Consider the system of linear equations $$x + y + z = 5$$, $$x + 2y + \lambda^2 z = 9$$ and $$x + 3y + \lambda z = \mu$$, where $$\lambda, \mu \in R$$. Then, which of the following statement is NOT correct?

System: $$x + y + z = 5$$, $$x + 2y + \lambda^2 z = 9$$, $$x + 3y + \lambda z = \mu$$.

Determinant: $$D = \begin{vmatrix} 1&1&1\\1&2&\lambda^2\\1&3&\lambda\end{vmatrix} = 1(2\lambda-3\lambda^2) - 1(\lambda-\lambda^2) + 1(3-2) = 2\lambda-3\lambda^2-\lambda+\lambda^2+1 = -2\lambda^2+\lambda+1 = -(2\lambda^2-\lambda-1) = -(2\lambda+1)(\lambda-1)$$

$$D = 0$$ when $$\lambda = 1$$ or $$\lambda = -1/2$$.

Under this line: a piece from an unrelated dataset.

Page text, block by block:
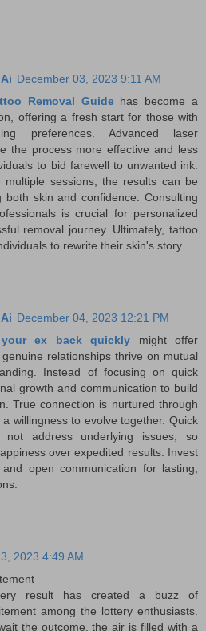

Option (3): "System has unique solution if $$\lambda \neq 1$$ and $$\mu \neq 13$$." But $$D = 0$$ also when $$\lambda = -1/2$$, not just $$\lambda = 1$$. So for unique solution we need $$\lambda \neq 1$$ AND $$\lambda \neq -1/2$$. The statement ignores $$\lambda = -1/2$$ case.

This statement is NOT correct — if $$\lambda = -1/2$$ and $$\mu \neq 13$$, $$D = 0$$ so no unique solution.

The answer is Option (3): The statement that is NOT correct.